■ Work instruction ■
Can you quote the lines below exactly, starting at the line with "LandsD may grant" and going through the last one?

[Records from a collection]
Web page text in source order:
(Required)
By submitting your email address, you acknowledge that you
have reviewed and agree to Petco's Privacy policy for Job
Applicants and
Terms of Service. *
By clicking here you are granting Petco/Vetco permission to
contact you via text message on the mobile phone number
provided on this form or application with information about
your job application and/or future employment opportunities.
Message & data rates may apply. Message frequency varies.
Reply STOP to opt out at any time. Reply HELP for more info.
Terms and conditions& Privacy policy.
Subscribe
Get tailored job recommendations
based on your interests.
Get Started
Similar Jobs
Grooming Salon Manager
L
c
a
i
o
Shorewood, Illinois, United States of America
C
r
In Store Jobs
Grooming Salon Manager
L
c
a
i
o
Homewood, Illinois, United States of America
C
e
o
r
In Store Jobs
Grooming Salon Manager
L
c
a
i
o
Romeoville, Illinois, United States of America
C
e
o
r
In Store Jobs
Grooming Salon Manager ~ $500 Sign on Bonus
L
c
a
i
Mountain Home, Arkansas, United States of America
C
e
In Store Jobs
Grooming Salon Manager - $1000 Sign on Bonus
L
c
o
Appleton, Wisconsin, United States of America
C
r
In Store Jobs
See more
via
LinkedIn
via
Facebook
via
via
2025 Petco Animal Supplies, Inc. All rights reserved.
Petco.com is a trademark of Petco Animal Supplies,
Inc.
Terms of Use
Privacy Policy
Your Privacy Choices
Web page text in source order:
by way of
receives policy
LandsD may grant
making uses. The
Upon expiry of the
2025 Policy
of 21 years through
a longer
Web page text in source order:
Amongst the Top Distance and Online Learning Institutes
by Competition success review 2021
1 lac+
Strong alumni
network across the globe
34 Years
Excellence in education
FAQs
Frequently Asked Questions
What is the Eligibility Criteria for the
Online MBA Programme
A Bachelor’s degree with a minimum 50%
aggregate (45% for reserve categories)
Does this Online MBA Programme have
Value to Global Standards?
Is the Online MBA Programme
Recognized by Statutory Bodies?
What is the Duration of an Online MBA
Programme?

■ Expected answer ■
LandsD may grant
making uses. The
Upon expiry of the
2025 Policy
of 21 years through
a longer
Web page text in source order:
Amongst the Top Distance and Online Learning Institutes
by Competition success review 2021
1 lac+
Strong alumni
network across the globe
34 Years
Excellence in education
FAQs
Frequently Asked Questions
What is the Eligibility Criteria for the
Online MBA Programme
A Bachelor’s degree with a minimum 50%
aggregate (45% for reserve categories)
Does this Online MBA Programme have
Value to Global Standards?
Is the Online MBA Programme
Recognized by Statutory Bodies?
What is the Duration of an Online MBA
Programme?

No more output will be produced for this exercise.